With their business gaining traction, they decide to experiment further with their concept. The founders fly to New York and take professional-quality photographs of the newly-named Airbnb listings.  The responses of their listings begin to triple, highlighting another essential feature of their company.  Considering this a great concept, the company offers a service within their company to have professional photographers take pictures of listing.  By winter of 2010, Airbnb receives another round of investment capital (7.2 million) from firms like Sequoia Capital and see 800% growth in their company.  Taking advantage of the zeitgeist, Airbnb integrates social media to exponentially grow their company and encourage the trust and acceptance of the public.  With the wild success of their business, they receive even more investment capital (112 million) from Andreesen Horowitz, Crunchfund, and even actor Ashton Kutcher, who joins their advisory board.  They also begin acquiring the competition, purchasing a Germany-based clone Accoleo and others.

No success story would be without problems.  Two separate incidents involving hosts having their listings trashed causes a media scandal, as Airbnb intially doesn’t hold themselves accountable for the mishap.  They do come around to public opinion, instating an insurance policy covering each listing up to $50,000 (eventually up to $1,000,000) and apologizing for their callousness.

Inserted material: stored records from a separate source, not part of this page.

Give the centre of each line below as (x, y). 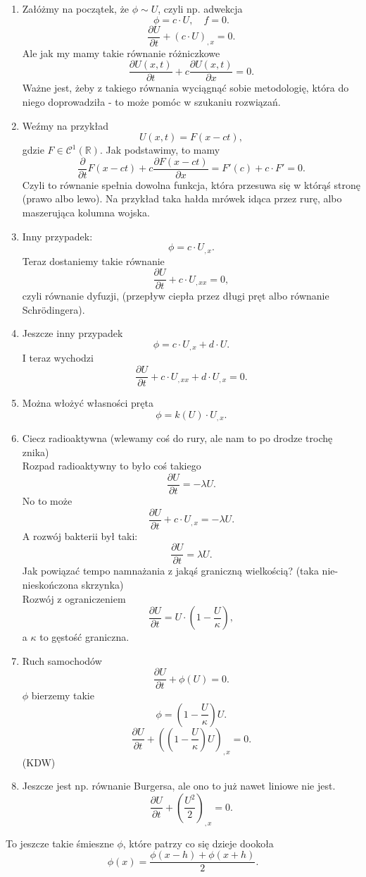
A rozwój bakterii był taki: (80, 535)
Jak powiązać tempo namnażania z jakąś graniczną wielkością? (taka (170, 571)
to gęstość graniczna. (84, 637)
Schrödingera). (53, 309)
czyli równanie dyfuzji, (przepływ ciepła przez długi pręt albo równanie (176, 296)
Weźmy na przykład (65, 125)
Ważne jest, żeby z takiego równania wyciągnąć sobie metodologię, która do (185, 88)
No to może (47, 501)
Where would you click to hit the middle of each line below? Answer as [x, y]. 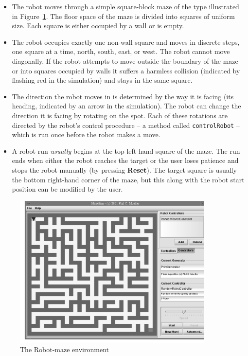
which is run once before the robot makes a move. [86, 134]
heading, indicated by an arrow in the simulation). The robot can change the [126, 106]
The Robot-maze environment [64, 349]
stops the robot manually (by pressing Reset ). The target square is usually [124, 169]
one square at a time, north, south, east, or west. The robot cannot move [121, 51]
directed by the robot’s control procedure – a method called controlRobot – [126, 125]
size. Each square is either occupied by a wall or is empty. [98, 26]
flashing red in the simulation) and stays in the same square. [102, 80]
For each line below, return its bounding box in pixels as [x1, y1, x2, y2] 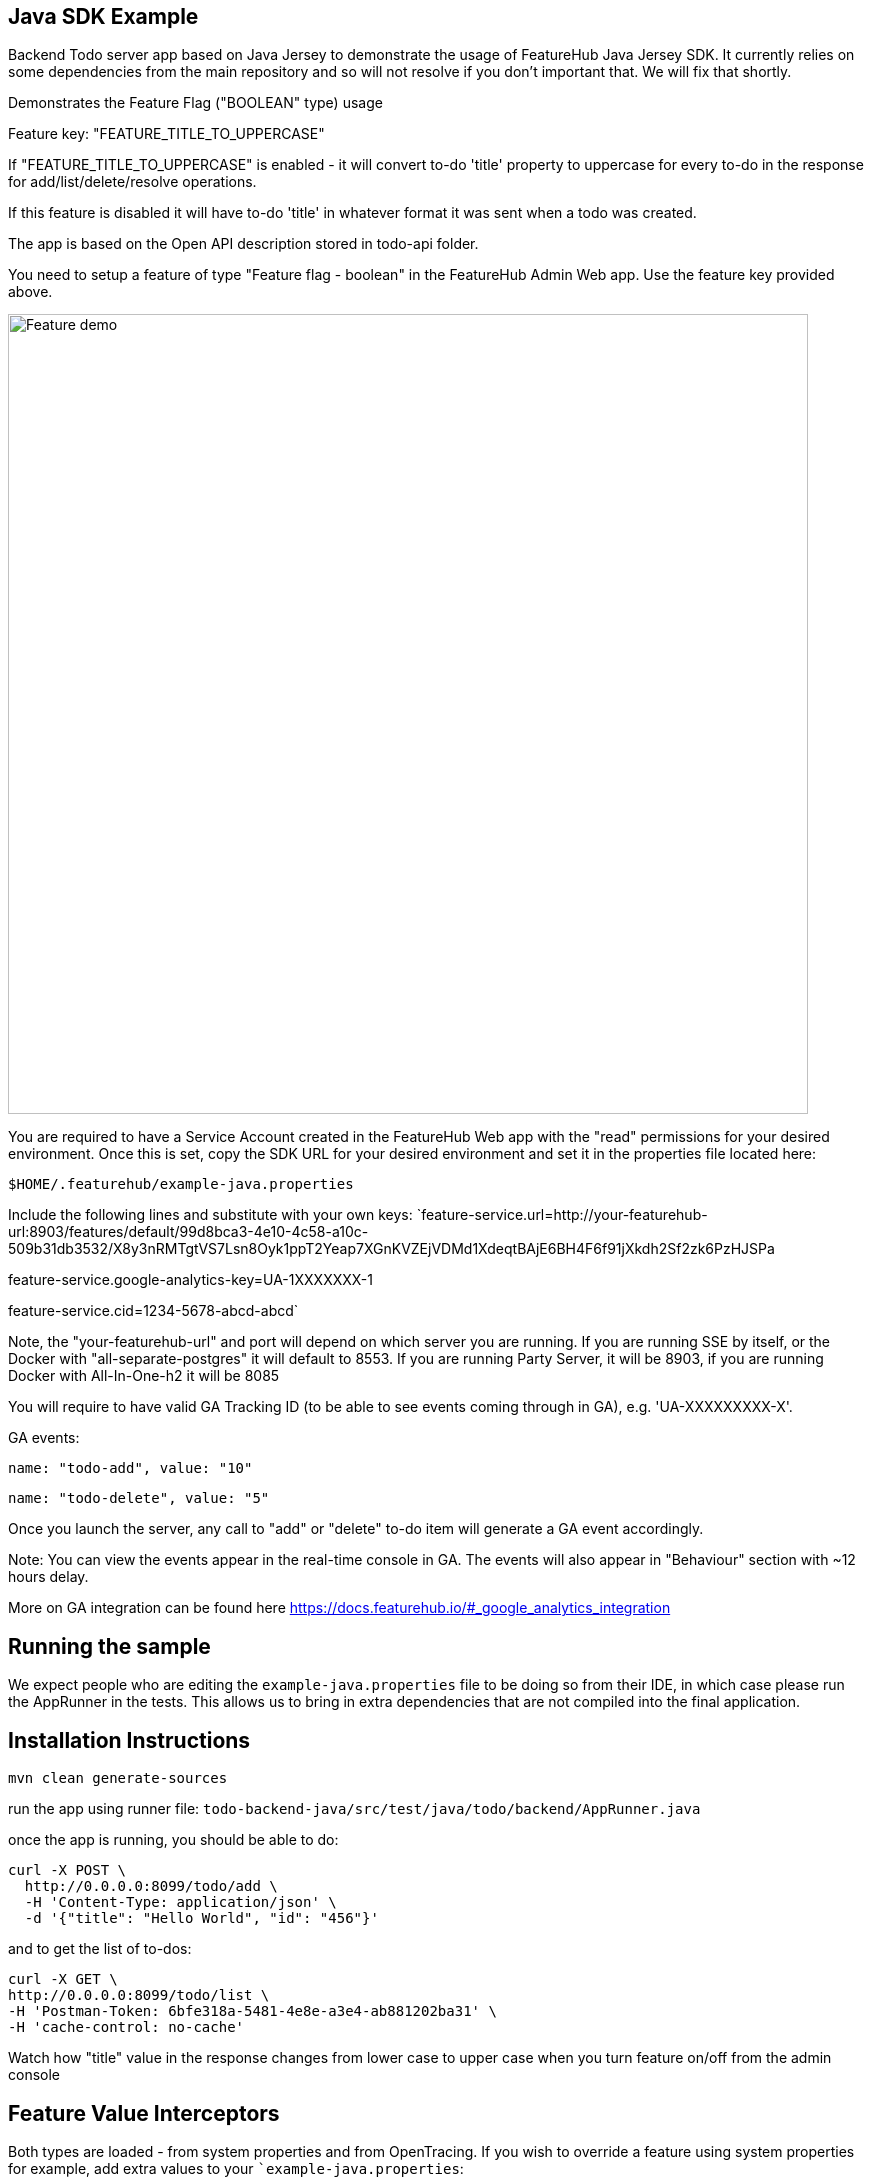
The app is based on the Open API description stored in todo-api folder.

By 2012, Airbnb launches an Android app for their service, celebrating over one-million users for their service.  They continue acquiring the competition, purchasing UK-based Crashpadder to take advantage of the 2012 Summer Olympics in London.  Their business continues to expand until they’re faced with legal problems, with their hosts facing fines.  In 2014, Airbnb add a remittance fee to cover lodging in major cities like San Francisco, Amsterdam, and Washington D.C.  They also secure even more investment capital, raising the valuation to $10 billion.

Let’s stop there.

The Takeaway

As we can see, through using their company’s initial model of trial and error, Airbnb grew into the monster company that it is today, virtually uprooting the traditional mindset of accommodation and revolutionizing the fundamentals of travel.  Airbnb ran their business model smart.  By modifying their services and offering to an expectant market during the global recession an affordable alternative, Airbnb secured vast amounts of venture capital that propelled it towards its current and ongoing success.

As an entrepreneur, we can see that their concept wasn’t terribly complicated.  In fact, there’s good reason why someone like Fred Wilson would be skeptical.  However, through perseverance, resorting to finding alternative funding and participating in the very business they were selling, they gained a valuable approach to addressing the problems that could have stunted their long-term growth.

Mostly, what Airbnb does is very similar to what another runaway startup success story like Uber executes so well.  Airbnb empowers their users own entrepreneurial spirit, spreading the idea of making money and serving public demand.

Airbnb’s story is inspiring, but is by no means out of reach for startups.  Remember, it all began with a solution to problem.  Take the time to find parallels between your startup and Airbnb, and ask yourself: could your startup revolutionize the world?